To view the draft Capital Investment Plan, you can click here.

As the draft Operating Budget is developed in 2026, a link to the document will be added here for public viewing as well.

BUDGET SCHEDULE
The Budget Meeting schedule for both Capital Investment Plan and Operating Budgets is contained in the table below. Please note that times and dates are subject to change.

December 19, 2025 
3:00 p.m. – 5:00 p.m. 
Preliminary Draft Capital Investment Plan (Special Council)
Agenda package is online: click here
January 13, 2026
Morning Council
Anticipated approval of Draft Capital Investment Plan
Agenda package is online: click here (Item 6.5, page 54 of package)
Meeting minutes are online: click here (item 6.5 – page 6)
February 4, 2026Budget Survey closes
March 3, 2026 
5:00 p.m. – 9:00 p.m.
Operating Budget Introduced, Budget Q&A Document Introduced. (Special Council) 
Agenda package is online: click here
Meeting minutes are online: click here
March 10, 2026
Morning Council 
Review of Operating Budget/ Q&A Document at Regular Council Meeting
Draft budget information is in the Regular Council Agenda package, Item 7.10, online: click here 
March 17, 2026
10:00 a.m. – 3:00 p.m. 
Review of Operating Budget/ Introduction of Water Utility Budget (Special Council) 
Agenda package is online: click here
March 24, 2026  
Evening Council 
Anticipated 2026-2027 Operating Budget adoption at Regular Council Meeting 
Draft budget information in in the Regular Council Agenda package, Item 8.7 (page 117 of 209) is online: click here
March 31, 2026
10:30 a.m. – 1 p.m.
(closed session 9 a.m. – 10:30 a.m.)
Special Council meeting to discuss version 5 of draft operational budget, and agenda items from the Regular Council meeting held March 24, 2026, which ended before agenda was complete. The 9 a.m. closed session is for Council to discuss four (4) closed session personnel matters not discussed at the March 24 meeting.
The agenda for the Special Council meeting was posted in the afternoon of Friday, March 27: regionofqueens.com/~documents/route:/download/4396/ – Item 4.1.
Tuesday, April 14, 2026
Morning Council
Discussion of 2026-2027 Operating Budget version 6 at Regular Council Meeting. Draft budget information is in the Regular Council Agenda package posted on Friday, April 10, 2026 – click here for the package (section 7.6, which begins on page 97 of the agenda package).
Tuesday, April 28, 2026
Evening Council
Anticipated 2026-2027 Operating Budget adoption at Regular Council Meeting. The full Draft budget will be included in the Regular Council Agenda package, which will be posted on Friday, April 24, 2026.

HOW YOU CAN PARTICIPATE
If you have comments, suggestions, or feedback that you would like to share with Council and staff to help inform this year’s budget process, you can do so by e-mailing Region of Queens Municipality at budget@regionofqueens.com.

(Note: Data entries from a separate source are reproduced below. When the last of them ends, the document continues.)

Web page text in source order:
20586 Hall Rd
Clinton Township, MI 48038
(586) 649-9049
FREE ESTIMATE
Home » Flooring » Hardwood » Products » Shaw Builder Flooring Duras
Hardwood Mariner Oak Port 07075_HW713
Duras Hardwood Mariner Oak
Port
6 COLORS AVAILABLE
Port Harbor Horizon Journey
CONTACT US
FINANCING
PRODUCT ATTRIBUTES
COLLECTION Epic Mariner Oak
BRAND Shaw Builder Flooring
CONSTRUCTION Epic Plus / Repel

You can also submit feedback by completing the Budget Survey below. The survey will remain open through the end of the business day on Wednesday, February 4, 2026.

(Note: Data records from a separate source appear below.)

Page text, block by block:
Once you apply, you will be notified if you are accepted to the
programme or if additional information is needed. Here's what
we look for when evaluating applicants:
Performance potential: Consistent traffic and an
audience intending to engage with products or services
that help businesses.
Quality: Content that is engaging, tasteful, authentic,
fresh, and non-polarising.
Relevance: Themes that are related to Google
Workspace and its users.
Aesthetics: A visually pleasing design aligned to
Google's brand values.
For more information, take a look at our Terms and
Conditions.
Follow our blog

Please note that all feedback submitted (questions and input received via the Budget Survey) will be assembled in a Budget Input Tracking document — this document and its content will be publicly available for viewing, in addition to being shared with both Council and staff, and will help Council to shape the budget.

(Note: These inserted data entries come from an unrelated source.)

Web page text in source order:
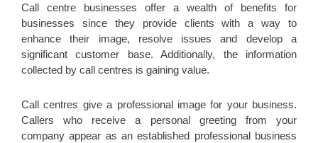
Call centre businesses offer a wealth of benefits for
businesses since they provide clients with a way to
enhance their image, resolve issues and develop a
significant customer base. Additionally, the information
collected by call centres is gaining value.
Call centres give a professional image for your business.
Callers who receive a personal greeting from your
company appear as an established professional business

The 2026-2027 Budget Engagement survey closed on February 4, 2026.

Budget Input Tracking

Frequently Asked Questions (FAQs) and summary of Budget Survey public input

As part of Region of Queens Municipality’s budget engagement this year, we’re collecting questions about the budget and budget-related items of interest from our communities and sharing the answers here so that the same information is publicly available to all. The table that follows below contains questions that have been received via the budget survey, as well as comments from folks who have completed the budget survey.

As of January 6, 2026, a total of 52 budget surveys have been completed. A total of 52 (100%) self-identified Queens County residents. A total of 12 respondents have self-identified as business owners.

According to survey results as of this date, the average score for quality of life in the Region of Queens on a scale of 0 (low) to 10 (high) is 6.77.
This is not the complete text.